(HOW TO COMPLETE THIS TASK)
Restate the entries word for word and skip every image.

(SUPPLIED DATA)
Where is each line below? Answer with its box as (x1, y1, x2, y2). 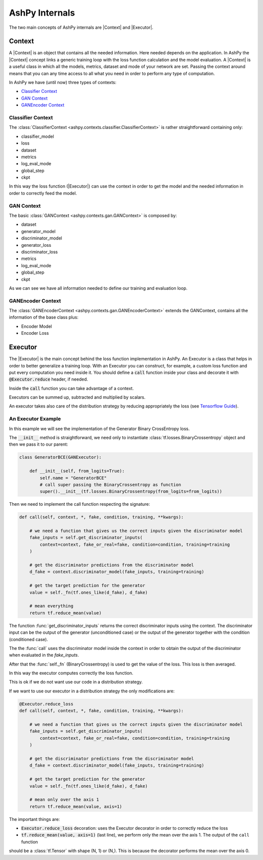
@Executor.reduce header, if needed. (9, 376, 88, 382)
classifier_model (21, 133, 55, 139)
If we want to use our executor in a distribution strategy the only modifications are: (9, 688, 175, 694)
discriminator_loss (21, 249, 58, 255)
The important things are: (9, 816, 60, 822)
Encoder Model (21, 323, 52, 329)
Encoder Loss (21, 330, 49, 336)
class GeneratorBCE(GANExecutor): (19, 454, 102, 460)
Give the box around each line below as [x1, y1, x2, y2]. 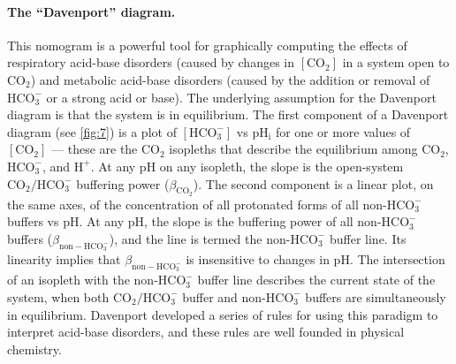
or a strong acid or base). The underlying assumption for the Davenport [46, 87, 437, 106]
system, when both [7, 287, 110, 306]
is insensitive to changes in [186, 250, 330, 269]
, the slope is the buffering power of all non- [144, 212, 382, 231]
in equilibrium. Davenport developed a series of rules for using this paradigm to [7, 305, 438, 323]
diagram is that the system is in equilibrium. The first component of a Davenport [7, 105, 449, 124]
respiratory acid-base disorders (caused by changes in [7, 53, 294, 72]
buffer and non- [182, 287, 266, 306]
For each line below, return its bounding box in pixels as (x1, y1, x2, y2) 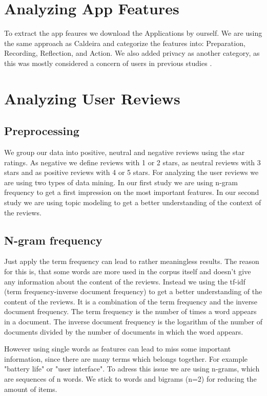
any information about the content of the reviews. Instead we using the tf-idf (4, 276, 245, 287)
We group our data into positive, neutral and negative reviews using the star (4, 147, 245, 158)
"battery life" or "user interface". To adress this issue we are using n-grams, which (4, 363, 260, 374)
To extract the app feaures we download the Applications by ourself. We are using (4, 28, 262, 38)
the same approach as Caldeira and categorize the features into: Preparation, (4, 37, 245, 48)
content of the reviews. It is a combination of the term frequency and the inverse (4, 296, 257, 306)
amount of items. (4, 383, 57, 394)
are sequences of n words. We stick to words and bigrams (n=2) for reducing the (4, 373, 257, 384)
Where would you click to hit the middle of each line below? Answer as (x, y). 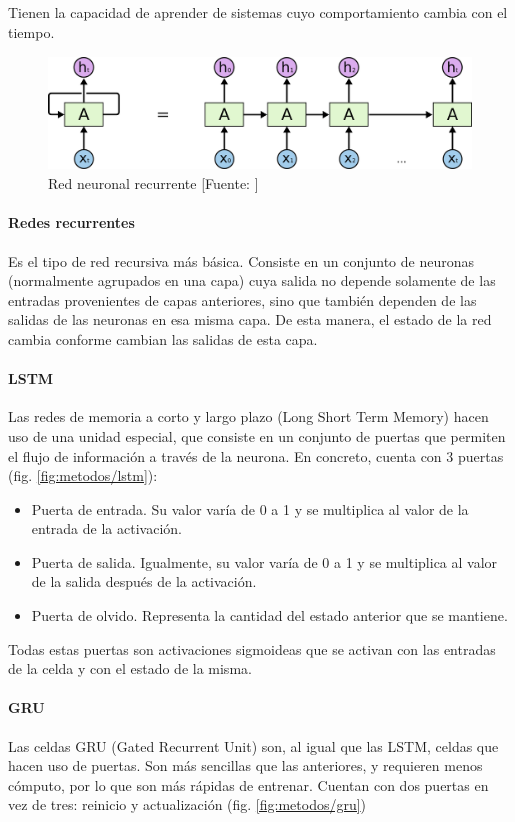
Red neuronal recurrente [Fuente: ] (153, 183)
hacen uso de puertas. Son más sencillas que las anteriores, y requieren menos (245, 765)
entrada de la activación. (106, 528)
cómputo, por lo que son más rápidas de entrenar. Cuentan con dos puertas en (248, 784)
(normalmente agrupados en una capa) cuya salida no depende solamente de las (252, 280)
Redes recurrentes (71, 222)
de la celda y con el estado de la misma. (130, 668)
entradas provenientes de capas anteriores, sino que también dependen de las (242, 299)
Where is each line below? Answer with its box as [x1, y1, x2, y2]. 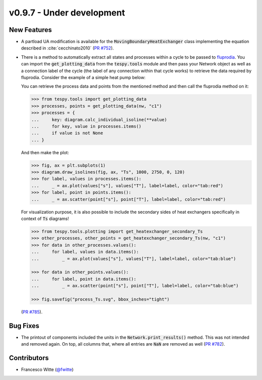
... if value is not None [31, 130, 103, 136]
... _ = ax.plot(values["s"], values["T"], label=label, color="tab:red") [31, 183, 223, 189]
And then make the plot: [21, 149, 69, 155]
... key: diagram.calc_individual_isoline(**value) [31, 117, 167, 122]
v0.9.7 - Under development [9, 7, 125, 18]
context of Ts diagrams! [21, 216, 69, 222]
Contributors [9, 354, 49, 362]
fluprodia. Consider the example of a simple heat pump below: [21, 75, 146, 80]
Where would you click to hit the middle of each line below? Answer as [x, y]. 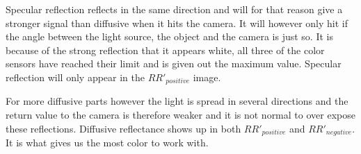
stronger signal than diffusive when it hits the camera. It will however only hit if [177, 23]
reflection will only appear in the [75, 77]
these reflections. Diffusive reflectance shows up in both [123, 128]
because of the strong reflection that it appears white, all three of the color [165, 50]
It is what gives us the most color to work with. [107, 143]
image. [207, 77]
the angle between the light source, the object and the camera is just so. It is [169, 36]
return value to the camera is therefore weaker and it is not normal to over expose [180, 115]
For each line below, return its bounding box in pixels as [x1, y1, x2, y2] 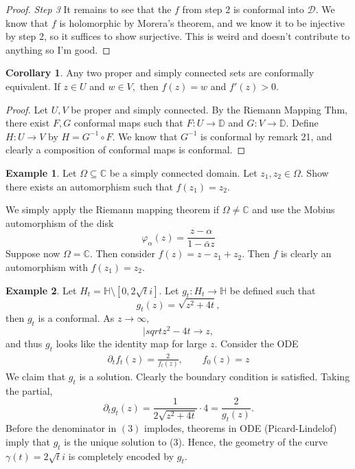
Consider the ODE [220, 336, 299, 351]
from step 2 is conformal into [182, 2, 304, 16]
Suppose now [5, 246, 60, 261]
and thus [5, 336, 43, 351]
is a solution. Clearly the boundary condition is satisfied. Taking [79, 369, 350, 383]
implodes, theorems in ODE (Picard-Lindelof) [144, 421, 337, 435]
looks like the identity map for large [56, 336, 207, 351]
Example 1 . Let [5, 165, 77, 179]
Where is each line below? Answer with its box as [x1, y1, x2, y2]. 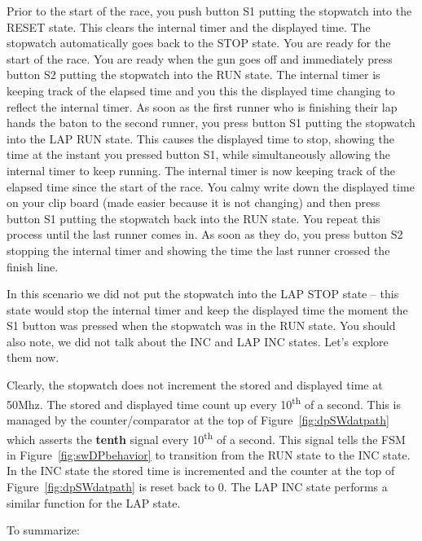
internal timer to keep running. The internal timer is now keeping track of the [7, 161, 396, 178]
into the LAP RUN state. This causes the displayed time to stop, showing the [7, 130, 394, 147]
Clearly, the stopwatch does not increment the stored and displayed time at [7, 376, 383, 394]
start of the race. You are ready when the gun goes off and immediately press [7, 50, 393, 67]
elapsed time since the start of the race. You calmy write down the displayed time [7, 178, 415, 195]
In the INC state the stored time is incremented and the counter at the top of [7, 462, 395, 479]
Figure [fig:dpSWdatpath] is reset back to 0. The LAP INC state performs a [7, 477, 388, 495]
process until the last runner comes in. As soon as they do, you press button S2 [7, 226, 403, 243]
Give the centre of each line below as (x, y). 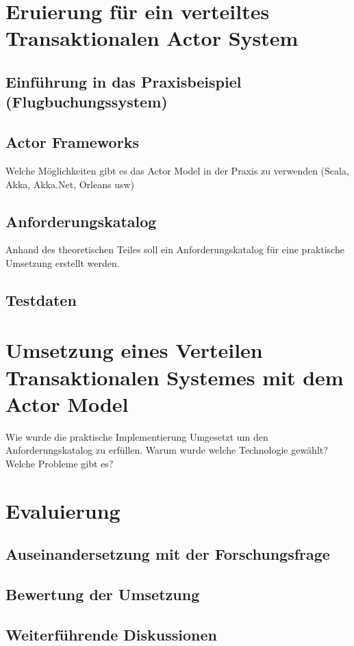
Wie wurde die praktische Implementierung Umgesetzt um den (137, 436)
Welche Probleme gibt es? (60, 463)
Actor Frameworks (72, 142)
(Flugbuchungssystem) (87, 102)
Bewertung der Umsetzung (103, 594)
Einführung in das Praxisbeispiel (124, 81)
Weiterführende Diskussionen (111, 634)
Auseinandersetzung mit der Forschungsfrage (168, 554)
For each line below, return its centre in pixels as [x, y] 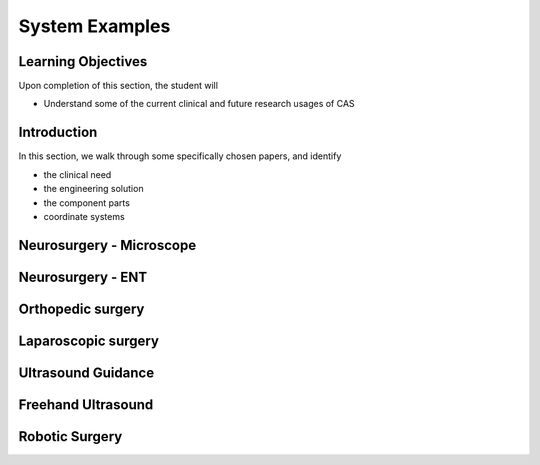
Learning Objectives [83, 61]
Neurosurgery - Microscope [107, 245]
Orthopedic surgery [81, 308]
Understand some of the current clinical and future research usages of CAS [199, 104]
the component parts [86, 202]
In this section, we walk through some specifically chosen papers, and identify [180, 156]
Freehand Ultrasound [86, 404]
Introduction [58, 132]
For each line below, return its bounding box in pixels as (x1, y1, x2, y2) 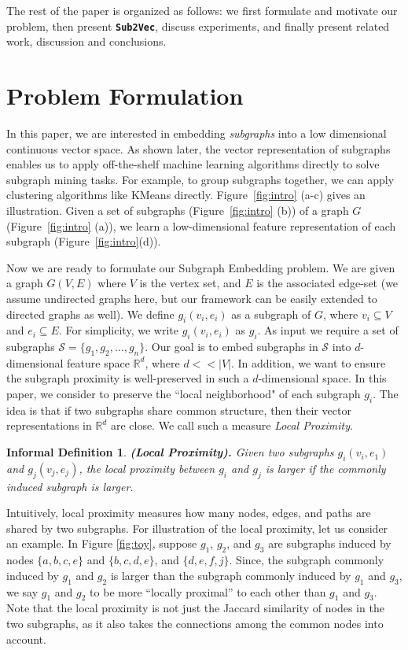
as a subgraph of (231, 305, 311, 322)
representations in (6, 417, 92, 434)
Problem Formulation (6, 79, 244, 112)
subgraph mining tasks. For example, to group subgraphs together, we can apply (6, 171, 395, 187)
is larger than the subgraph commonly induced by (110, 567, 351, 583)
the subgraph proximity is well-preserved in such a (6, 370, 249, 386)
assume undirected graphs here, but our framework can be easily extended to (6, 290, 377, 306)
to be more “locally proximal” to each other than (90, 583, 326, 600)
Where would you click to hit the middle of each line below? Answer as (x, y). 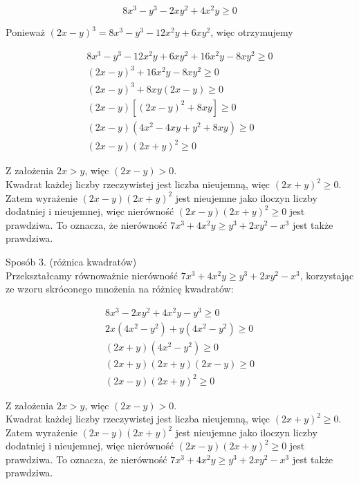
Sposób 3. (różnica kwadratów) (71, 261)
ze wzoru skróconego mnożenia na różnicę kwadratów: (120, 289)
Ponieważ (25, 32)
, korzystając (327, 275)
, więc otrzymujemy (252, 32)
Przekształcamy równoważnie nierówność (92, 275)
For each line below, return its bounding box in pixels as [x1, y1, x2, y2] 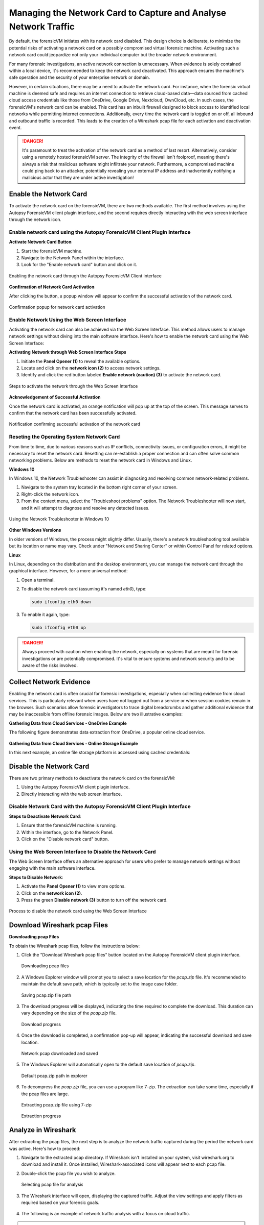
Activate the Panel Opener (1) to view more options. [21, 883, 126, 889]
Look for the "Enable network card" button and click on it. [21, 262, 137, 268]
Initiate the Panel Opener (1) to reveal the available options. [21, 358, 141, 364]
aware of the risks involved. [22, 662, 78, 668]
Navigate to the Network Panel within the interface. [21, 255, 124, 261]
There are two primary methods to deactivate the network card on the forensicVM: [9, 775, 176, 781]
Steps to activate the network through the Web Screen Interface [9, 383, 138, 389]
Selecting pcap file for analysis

(REPLY TO THE TASK)
Where is each line below? Answer with its box as (x1, y1, x2, y2). 
@Executor.reduce header, if needed. (9, 376, 88, 382)
classifier_model (21, 133, 55, 139)
If we want to use our executor in a distribution strategy the only modifications are: (9, 688, 175, 694)
discriminator_loss (21, 249, 58, 255)
The important things are: (9, 816, 60, 822)
Encoder Model (21, 323, 52, 329)
Encoder Loss (21, 330, 49, 336)
class GeneratorBCE(GANExecutor): (19, 454, 102, 460)
Give the box around each line below as [x1, y1, x2, y2]. 
or a strong acid or base). The underlying assumption for the Davenport [46, 87, 437, 106]
system, when both [7, 287, 110, 306]
is insensitive to changes in [186, 250, 330, 269]
, the slope is the buffering power of all non- [144, 212, 382, 231]
in equilibrium. Davenport developed a series of rules for using this paradigm to [7, 305, 438, 323]
diagram is that the system is in equilibrium. The first component of a Davenport [7, 105, 449, 124]
respiratory acid-base disorders (caused by changes in [7, 53, 294, 72]
buffer and non- [182, 287, 266, 306]
For each line below, return its bounding box in pixels as (x1, y1, x2, y2) 
any information about the content of the reviews. Instead we using the tf-idf (4, 276, 245, 287)
We group our data into positive, neutral and negative reviews using the star (4, 147, 245, 158)
"battery life" or "user interface". To adress this issue we are using n-grams, which (4, 363, 260, 374)
To extract the app feaures we download the Applications by ourself. We are using (4, 28, 262, 38)
the same approach as Caldeira and categorize the features into: Preparation, (4, 37, 245, 48)
content of the reviews. It is a combination of the term frequency and the inverse (4, 296, 257, 306)
amount of items. (4, 383, 57, 394)
are sequences of n words. We stick to words and bigrams (n=2) for reducing the (4, 373, 257, 384)
Where would you click to hit the middle of each line below? Answer as (x, y). 
Red neuronal recurrente [Fuente: ] (153, 183)
hacen uso de puertas. Son más sencillas que las anteriores, y requieren menos (245, 765)
entrada de la activación. (106, 528)
cómputo, por lo que son más rápidas de entrenar. Cuentan con dos puertas en (248, 784)
(normalmente agrupados en una capa) cuya salida no depende solamente de las (252, 280)
Redes recurrentes (71, 222)
de la celda y con el estado de la misma. (130, 668)
entradas provenientes de capas anteriores, sino que también dependen de las (242, 299)
Where is each line below? Answer with its box as [x1, y1, x2, y2]. 
... if value is not None [31, 130, 103, 136]
... _ = ax.plot(values["s"], values["T"], label=label, color="tab:red") [31, 183, 223, 189]
And then make the plot: [21, 149, 69, 155]
... key: diagram.calc_individual_isoline(**value) [31, 117, 167, 122]
v0.9.7 - Under development [9, 7, 125, 18]
context of Ts diagrams! [21, 216, 69, 222]
Contributors [9, 354, 49, 362]
fluprodia. Consider the example of a simple heat pump below: [21, 75, 146, 80]
Where would you click to hit the middle of each line below? Answer as [x, y]. 
stronger signal than diffusive when it hits the camera. It will however only hit if [177, 23]
reflection will only appear in the [75, 77]
these reflections. Diffusive reflectance shows up in both [123, 128]
because of the strong reflection that it appears white, all three of the color [165, 50]
It is what gives us the most color to work with. [107, 143]
image. [207, 77]
the angle between the light source, the object and the camera is just so. It is [169, 36]
return value to the camera is therefore weaker and it is not normal to over expose [180, 115]
For each line below, return its bounding box in pixels as [x1, y1, x2, y2] 
Consider the ODE [220, 336, 299, 351]
from step 2 is conformal into [182, 2, 304, 16]
Suppose now [5, 246, 60, 261]
and thus [5, 336, 43, 351]
is a solution. Clearly the boundary condition is satisfied. Taking [79, 369, 350, 383]
implodes, theorems in ODE (Picard-Lindelof) [144, 421, 337, 435]
looks like the identity map for large [56, 336, 207, 351]
Example 1 . Let [5, 165, 77, 179]
Where is each line below? Answer with its box as [x1, y1, x2, y2]. 
internal timer to keep running. The internal timer is now keeping track of the [7, 161, 396, 178]
into the LAP RUN state. This causes the displayed time to stop, showing the [7, 130, 394, 147]
Clearly, the stopwatch does not increment the stored and displayed time at [7, 376, 383, 394]
start of the race. You are ready when the gun goes off and immediately press [7, 50, 393, 67]
elapsed time since the start of the race. You calmy write down the displayed time [7, 178, 415, 195]
In the INC state the stored time is incremented and the counter at the top of [7, 462, 395, 479]
Figure [fig:dpSWdatpath] is reset back to 0. The LAP INC state performs a [7, 477, 388, 495]
process until the last runner comes in. As soon as they do, you press button S2 [7, 226, 403, 243]
Give the centre of each line below as (x, y). 
Wie wurde die praktische Implementierung Umgesetzt um den (137, 436)
Welche Probleme gibt es? (60, 463)
Actor Frameworks (72, 142)
(Flugbuchungssystem) (87, 102)
Bewertung der Umsetzung (103, 594)
Einführung in das Praxisbeispiel (124, 81)
Weiterführende Diskussionen (111, 634)
Auseinandersetzung mit der Forschungsfrage (168, 554)
For each line below, return its centre in pixels as [x, y] 
Learning Objectives [83, 61]
Neurosurgery - Microscope [107, 245]
Orthopedic surgery [81, 308]
Understand some of the current clinical and future research usages of CAS [199, 104]
the component parts [86, 202]
In this section, we walk through some specifically chosen papers, and identify [180, 156]
Freehand Ultrasound [86, 404]
Introduction [58, 132]
For each line below, return its bounding box in pixels as (x1, y1, x2, y2) 
as a subgraph of (231, 305, 311, 322)
representations in (6, 417, 92, 434)
Problem Formulation (6, 79, 244, 112)
subgraph mining tasks. For example, to group subgraphs together, we can apply (6, 171, 395, 187)
is larger than the subgraph commonly induced by (110, 567, 351, 583)
the subgraph proximity is well-preserved in such a (6, 370, 249, 386)
assume undirected graphs here, but our framework can be easily extended to (6, 290, 377, 306)
to be more “locally proximal” to each other than (90, 583, 326, 600)
Where would you click to hit the middle of each line below? Answer as (x, y). 
Sposób 3. (różnica kwadratów) (71, 261)
ze wzoru skróconego mnożenia na różnicę kwadratów: (120, 289)
Ponieważ (25, 32)
, korzystając (327, 275)
, więc otrzymujemy (252, 32)
Przekształcamy równoważnie nierówność (92, 275)
For each line below, return its bounding box in pixels as [x1, y1, x2, y2] 
Activate the Panel Opener (1) to view more options. [21, 883, 126, 889]
Look for the "Enable network card" button and click on it. [21, 262, 137, 268]
Initiate the Panel Opener (1) to reveal the available options. [21, 358, 141, 364]
aware of the risks involved. [22, 662, 78, 668]
Navigate to the Network Panel within the interface. [21, 255, 124, 261]
There are two primary methods to deactivate the network card on the forensicVM: [9, 775, 176, 781]
Steps to activate the network through the Web Screen Interface [9, 383, 138, 389]
Selecting pcap file for analysis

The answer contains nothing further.